I don't know what is wrong the same code works for int where I get 10000 words from 40000 bytes of data. 我不知道这是什么错误,相同的代码适用于int ,我从40000字节的数据中获得10000个单词。

The main problem seems to be that your temp array is not large enough for your printf format and data. 主要问题似乎是您的temp数组不足以容纳您的printf格式和数据。 IEEE-754 double s have a decimal exponent range from from -308 to +308. IEEE-754 double的十进制指数范围为-308至+308。 You're printing your doubles with format "%f" , which produces a plain decimal representation. 您正在以"%f"格式打印双打,这将产生纯十进制表示形式。 Since no precision is specified, the default precision of 6 applies. 由于未指定精度,因此默认精度为6。 This may require as many as 1 (sign) + 309 (digits) + 1 (decimal point) + 6 (trailing decimal places) + 1 (terminator) chars (a total of 318), but you only have space for 100. 这可能需要多达1(符号)+ 309(数字)+1(小数点)+6(尾随小数位)+1(终止符)字符(共318个),但是您只能容纳100个空间。

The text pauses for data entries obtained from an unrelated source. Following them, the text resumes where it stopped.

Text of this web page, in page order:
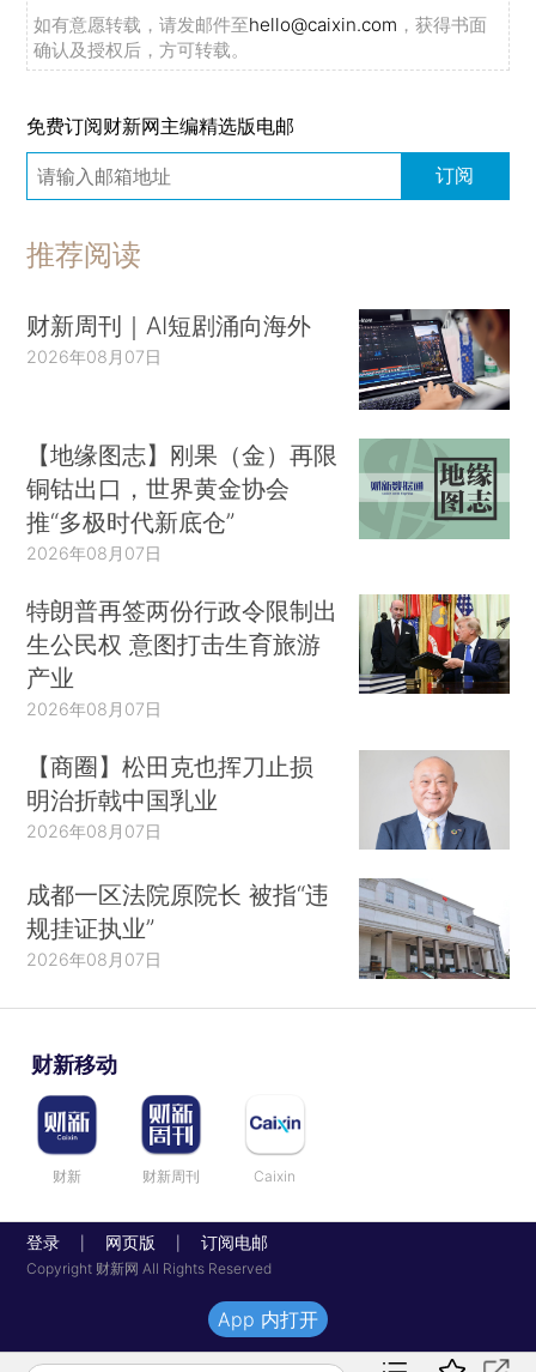
如有意愿转载，请发邮件至hello@caixin.com ，获得书面
确认及授权后，方可转载。
免费订阅财新网主编精选版电邮
订阅
推荐阅读
财新周刊｜AI短剧涌向海外
2026年08月07日
【地缘图志】刚果（金）再限
铜钴出口，世界黄金协会
推“多极时代新底仓”
2026年08月07日
特朗普再签两份行政令限制出
生公民权 意图打击生育旅游
产业
2026年08月07日
【商圈】松田克也挥刀止损
明治折戟中国乳业
2026年08月07日
成都一区法院原院长 被指“违
规挂证执业”
2026年08月07日
财新移动
财新 财新周刊 Caixin
登录 网页版 订阅电邮
Copyright 财新网 All Rights Reserved
App 内打开
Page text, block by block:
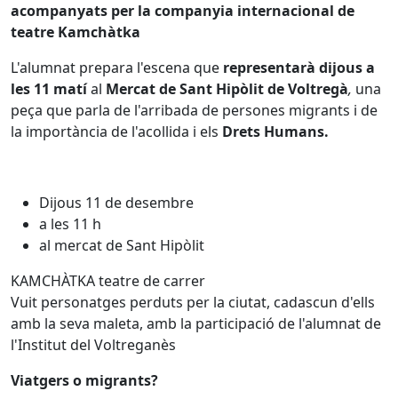
acompanyats per la companyia internacional de
teatre Kamchàtka
L'alumnat prepara l'escena que representarà dijous a
les 11 matíal Mercat de Sant Hipòlit de Voltregà, una
peça que parla de l'arribada de persones migrants i de
la importància de l'acollida i els Drets Humans.
Dijous 11 de desembre
a les 11 h
al mercat de Sant Hipòlit
KAMCHÀTKA teatre de carrer
Vuit personatges perduts per la ciutat, cadascun d'ells
amb la seva maleta, amb la participació de l'alumnat de
l'Institut del Voltreganès
Viatgers o migrants?
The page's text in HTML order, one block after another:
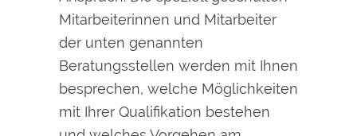
Mitarbeiterinnen und Mitarbeiter
der unten genannten
Beratungsstellen werden mit Ihnen
besprechen, welche Möglichkeiten
mit Ihrer Qualifikation bestehen
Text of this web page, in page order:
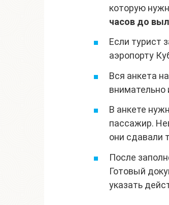
которую
часов до
Если турист
аэропорту
Вся анкета
внимательно
В анкете
пассажир.
они сдавали
После
Готовый
указать
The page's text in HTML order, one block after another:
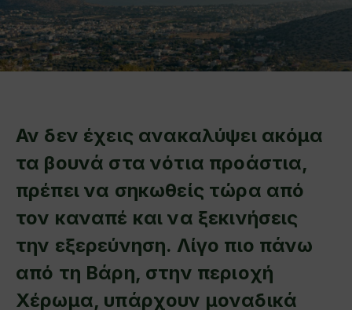
Αν δεν έχεις ανακαλύψει ακόμα
τα βουνά στα νότια προάστια,
πρέπει να σηκωθείς τώρα από
τον καναπέ και να ξεκινήσεις
την εξερεύνηση. Λίγο πιο πάνω
από τη Βάρη, στην περιοχή
Χέρωμα, υπάρχουν μοναδικά
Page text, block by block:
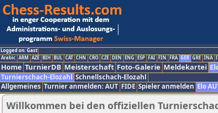
Logged on: Gast
Arabic ARM AZE BIH BUL CAT CHN CRO CZE DEN ENG ESP FAI FIN FRA GER GRE INA
Home TurnierDB Meisterschaft Foto-Galerie Meldekartei
Turnierschach-Elozahl Schnellschach-Elozahl
Allgemeines Turnier anmelden: AUT FIDE Spieler anmelden Elo
Willkommen bei den offiziellen
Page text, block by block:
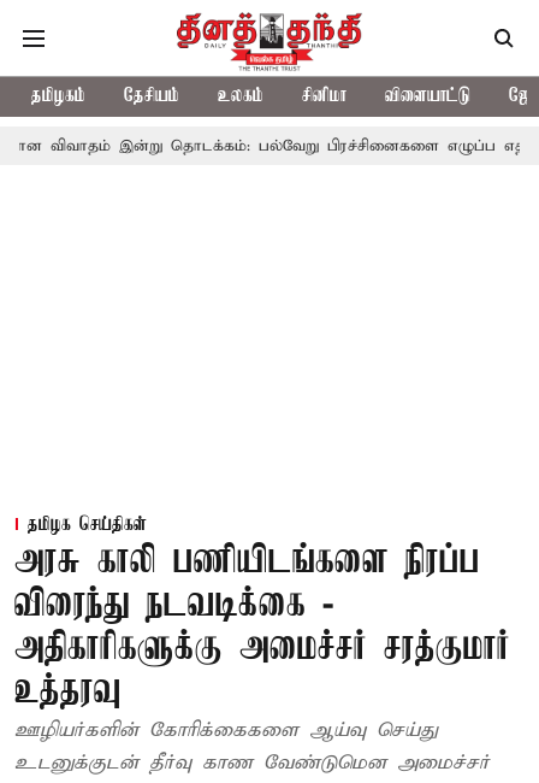
தமிழகம் தேசியம் உலகம் சினிமா விளையாட்டு
இன்று தொடக்கம்: பல்வேறு பிரச்சினைகளை எழுப்ப
தமிழக செய்திகள்
அரசு காலி பணியிடங்களை நிரப்ப
விரைந்து நடவடிக்கை -
அதிகாரிகளுக்கு அமைச்சர் சரத்குமார்
உத்தரவு
ஊழியர்களின் கோரிக்கைகளை ஆய்வு செய்து
உடனுக்குடன் தீர்வு காண வேண்டுமென அமைச்சர்
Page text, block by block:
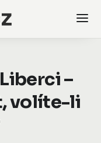
–
volíte-li

You print to your buffer using snprintf() , and therefore do not overrun the array bounds there, but snprintf() returns the number of bytes that would have been required , less the one required for the terminator. 您使用snprintf()打印到缓冲区,因此不会超出那里的数组范围,但是snprintf()返回的是所需的字节数,减去终止符所需的字节数。 That's the number of bytes you write() , and in many cases that does overrun your buffer. 那是您write()的字节数,并且在许多情况下确实会超出缓冲区。 You see the result in your output. 您会在输出中看到结果。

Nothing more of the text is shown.